[Stored entries]
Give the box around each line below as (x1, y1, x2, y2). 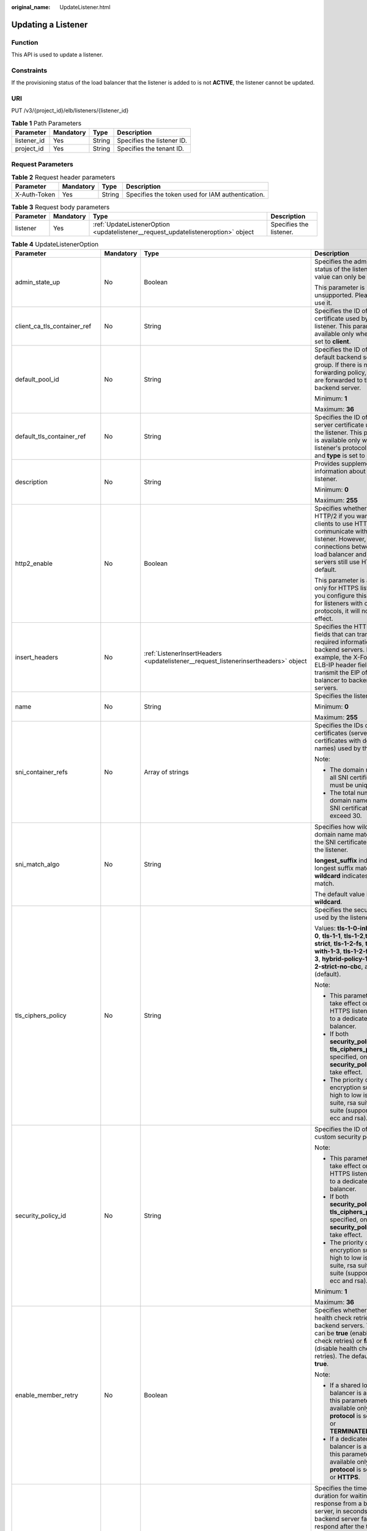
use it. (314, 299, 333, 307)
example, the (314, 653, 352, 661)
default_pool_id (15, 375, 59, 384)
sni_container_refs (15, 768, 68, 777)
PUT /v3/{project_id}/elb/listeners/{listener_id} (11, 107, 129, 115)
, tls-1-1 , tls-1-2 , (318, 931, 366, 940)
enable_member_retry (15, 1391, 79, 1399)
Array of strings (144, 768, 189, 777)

_Task goal_
Nothing but the text is wanted: repeat the data above exactly, without its images.

_Finished task_
Give the box around each line below as (x1, y1, x2, y2). 
use it. (314, 299, 333, 307)
example, the (314, 653, 352, 661)
default_pool_id (15, 375, 59, 384)
sni_container_refs (15, 768, 68, 777)
PUT /v3/{project_id}/elb/listeners/{listener_id} (11, 107, 129, 115)
, tls-1-1 , tls-1-2 , (318, 931, 366, 940)
enable_member_retry (15, 1391, 79, 1399)
Array of strings (144, 768, 189, 777)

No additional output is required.